Family stories build resilience.

Two decades ago researcher Dr. Marshall Duke asked children a set of questions to help explore the role of story and ritual in U.S. families. His questions centered around family stories such as, “Do you know where your grandparents grew up? Do you know the story of your birth?”  Far from just an interesting pop quiz on family history, his team of researchers found that the capacity of children to answer these questions predicted the children’s sense of control over their lives, self-esteem, resilience, and their belief in the strength of their own families. Dr. Duke went on to explain that when we chronicle the stories of our family, we build resilience and give children and teens both a strong identity and a sense that they belong to something greater than themselves.

In his research, Dr.

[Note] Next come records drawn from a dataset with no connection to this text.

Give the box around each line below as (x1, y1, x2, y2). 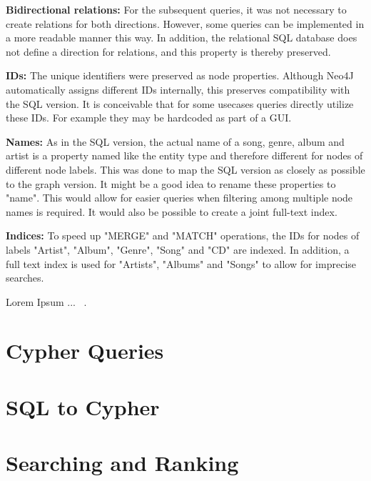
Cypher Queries (6, 336, 164, 365)
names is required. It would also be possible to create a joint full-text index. (6, 204, 337, 219)
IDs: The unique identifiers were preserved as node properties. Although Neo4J (6, 68, 354, 83)
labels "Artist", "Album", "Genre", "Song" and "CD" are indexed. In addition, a (6, 242, 350, 257)
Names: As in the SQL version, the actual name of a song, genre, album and (6, 134, 345, 149)
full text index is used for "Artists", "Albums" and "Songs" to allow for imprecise (6, 256, 357, 271)
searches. (6, 270, 44, 285)
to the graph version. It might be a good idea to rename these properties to (6, 176, 336, 191)
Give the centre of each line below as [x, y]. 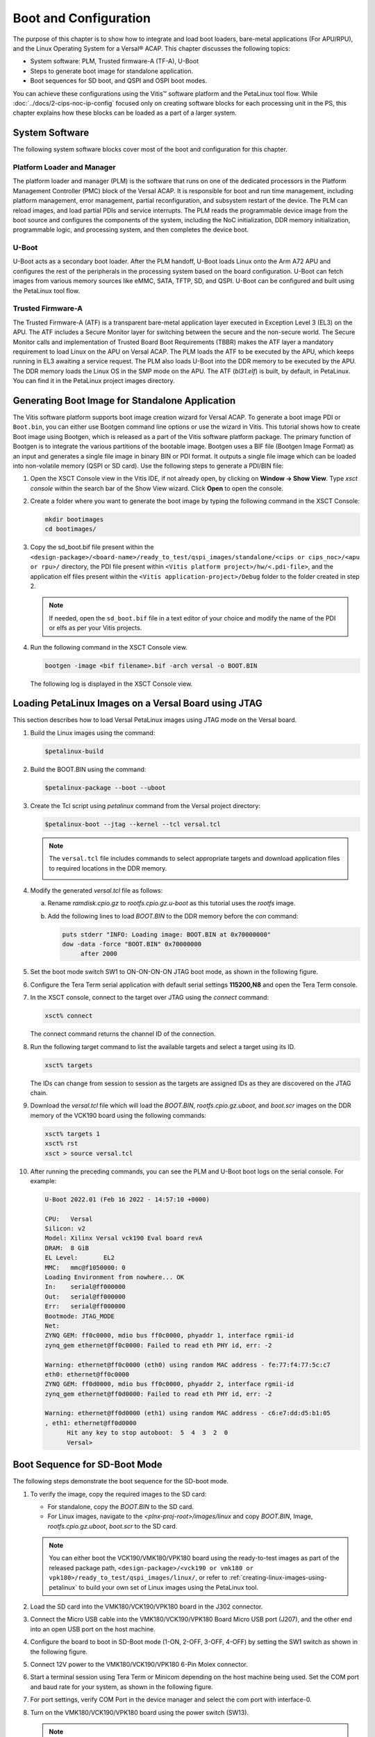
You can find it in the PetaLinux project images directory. [94, 381]
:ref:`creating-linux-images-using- [278, 1578]
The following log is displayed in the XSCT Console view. [111, 684]
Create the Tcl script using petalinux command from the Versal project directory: [145, 805]
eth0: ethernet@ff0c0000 [87, 1374]
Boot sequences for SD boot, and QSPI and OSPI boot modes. [119, 81]
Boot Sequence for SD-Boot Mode [87, 1465]
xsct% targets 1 [73, 1134]
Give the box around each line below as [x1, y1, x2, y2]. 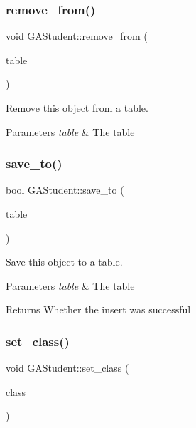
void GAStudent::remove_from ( [6, 28, 148, 43]
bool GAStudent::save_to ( [6, 182, 124, 197]
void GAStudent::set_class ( [6, 360, 129, 375]
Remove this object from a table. [6, 100, 148, 115]
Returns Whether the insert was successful [6, 302, 191, 317]
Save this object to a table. [6, 254, 123, 269]
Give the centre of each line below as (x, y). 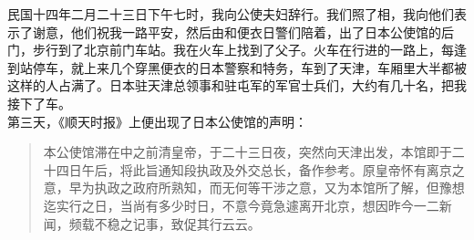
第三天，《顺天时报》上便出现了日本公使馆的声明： (157, 121)
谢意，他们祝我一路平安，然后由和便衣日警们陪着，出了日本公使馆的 (237, 31)
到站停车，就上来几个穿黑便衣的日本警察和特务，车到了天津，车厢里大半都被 (237, 67)
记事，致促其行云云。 (196, 223)
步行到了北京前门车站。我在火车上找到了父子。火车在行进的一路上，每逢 (249, 50)
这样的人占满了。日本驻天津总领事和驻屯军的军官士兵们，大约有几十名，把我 (237, 85)
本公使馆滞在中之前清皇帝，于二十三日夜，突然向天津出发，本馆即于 (247, 152)
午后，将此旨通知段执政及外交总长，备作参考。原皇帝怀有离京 (267, 169)

Duke identified a type of family storytelling that is especially helpful for building resilience and called it the “oscillating narrative.” As opposed to stories that detail straight paths towards either victory or destruction, oscillating stories are full of ups and downs, complications, accomplishments, growth, setbacks and strengths.

Oscillating stories might be complicated but they don’t lack focus. They have one important thing in common – they consistently communicate to kids that though our family has had ups and downs, we have unique strengths and we stick together.

Don’t miss the opportunity to narrate this chapter. Your kids are listening.

It has been quite moving in the days since social distancing orders went into effect to see the number of famous artists and authors hosting virtual story hours. Though we may be physically separated, many adults are reaching out to children and teens through one of  the most powerful tools in our human toolkit: storytelling.

But let’s not forget the lessons of Dr. Duke’s research by outsourcing all the storytelling to the Internet. Our family stories are unfolding in real time and our kids are looking to us for guidance on who we are and how we are going to get through this.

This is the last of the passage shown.